• **Task requirements**:
The word "building" marks the lines you need; copy each of them from the data.

• **Data records**:
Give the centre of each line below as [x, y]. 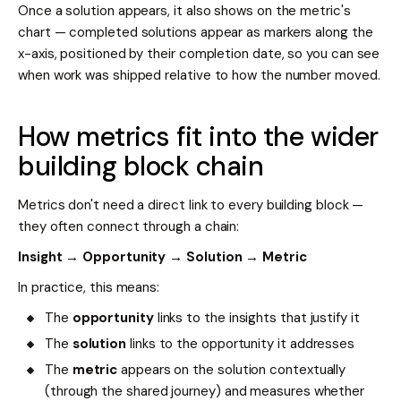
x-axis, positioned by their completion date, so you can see [199, 54]
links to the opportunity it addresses [241, 344]
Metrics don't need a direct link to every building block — [191, 205]
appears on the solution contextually [232, 370]
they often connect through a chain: [129, 227]
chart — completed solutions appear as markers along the [196, 33]
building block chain [141, 166]
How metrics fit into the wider [198, 137]
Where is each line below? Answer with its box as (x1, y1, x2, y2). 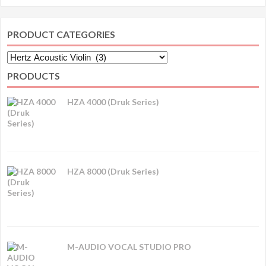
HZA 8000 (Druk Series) (67, 166, 160, 176)
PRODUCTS (7, 69, 61, 81)
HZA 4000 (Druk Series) (67, 96, 160, 107)
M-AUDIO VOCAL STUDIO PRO (67, 241, 192, 252)
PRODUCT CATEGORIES (7, 28, 116, 40)
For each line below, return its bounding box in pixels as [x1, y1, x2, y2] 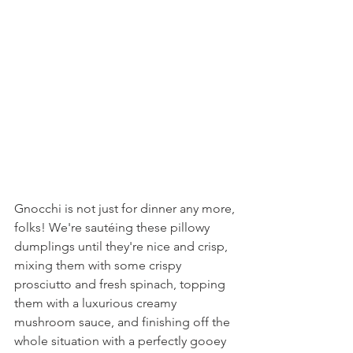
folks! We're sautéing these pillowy [14, 220, 213, 235]
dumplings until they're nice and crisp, [14, 239, 231, 254]
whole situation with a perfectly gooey [14, 333, 229, 348]
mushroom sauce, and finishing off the [14, 314, 233, 329]
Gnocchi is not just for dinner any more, [14, 201, 238, 216]
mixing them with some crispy [14, 258, 184, 273]
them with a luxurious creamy [14, 295, 180, 310]
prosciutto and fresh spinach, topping [14, 277, 229, 292]

• **Result**:
Metrics don't need a direct link to every building block — [191, 205]
building block chain [141, 166]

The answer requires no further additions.